Content starts

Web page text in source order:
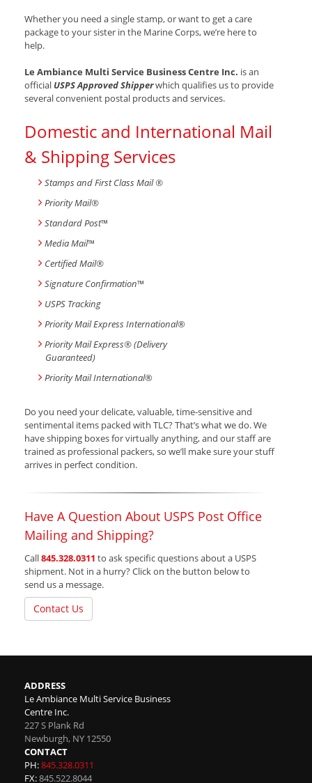
Whether you need a single stamp, or want to get a care
package to your sister in the Marine Corps, we’re here to
help.
Le Ambiance Multi Service Business Centre Inc. is an
official USPS Approved Shipperwhich qualifies us to provide
several convenient postal products and services.
Domestic and International Mail
& Shipping Services
Stamps and First Class Mail ®
Priority Mail®
Standard Post™
Media Mail™
Certified Mail®
Signature Confirmation™
USPS Tracking
Priority Mail Express International®
Priority Mail Express® (Delivery
Guaranteed)
Priority Mail International®
Do you need your delicate, valuable, time-sensitive and
sentimental items packed with TLC? That’s what we do. We
have shipping boxes for virtually anything, and our staff are
trained as professional packers, so we’ll make sure your stuff
arrives in perfect condition.
Have A Question About USPS Post Office
Mailing and Shipping?
Call845.328.0311 to ask specific questions about a USPS
shipment. Not in a hurry? Click on the button below to
send us a message.
Contact Us
ADDRESS
Le Ambiance Multi Service Business
Centre Inc.
227 S Plank Rd
Newburgh, NY 12550
CONTACT
PH:845.328.0311
FX:845.522.8044

Content ends

* Problem to work on: Beginning with the line that contains "Priority Mail Express® (Delivery", write out every line through the end of the entries above, exactly.

* Task response:
Priority Mail Express® (Delivery
Guaranteed)
Priority Mail International®
Do you need your delicate, valuable, time-sensitive and
sentimental items packed with TLC? That’s what we do. We
have shipping boxes for virtually anything, and our staff are
trained as professional packers, so we’ll make sure your stuff
arrives in perfect condition.
Have A Question About USPS Post Office
Mailing and Shipping?
Call845.328.0311 to ask specific questions about a USPS
shipment. Not in a hurry? Click on the button below to
send us a message.
Contact Us
ADDRESS
Le Ambiance Multi Service Business
Centre Inc.
227 S Plank Rd
Newburgh, NY 12550
CONTACT
PH:845.328.0311
FX:845.522.8044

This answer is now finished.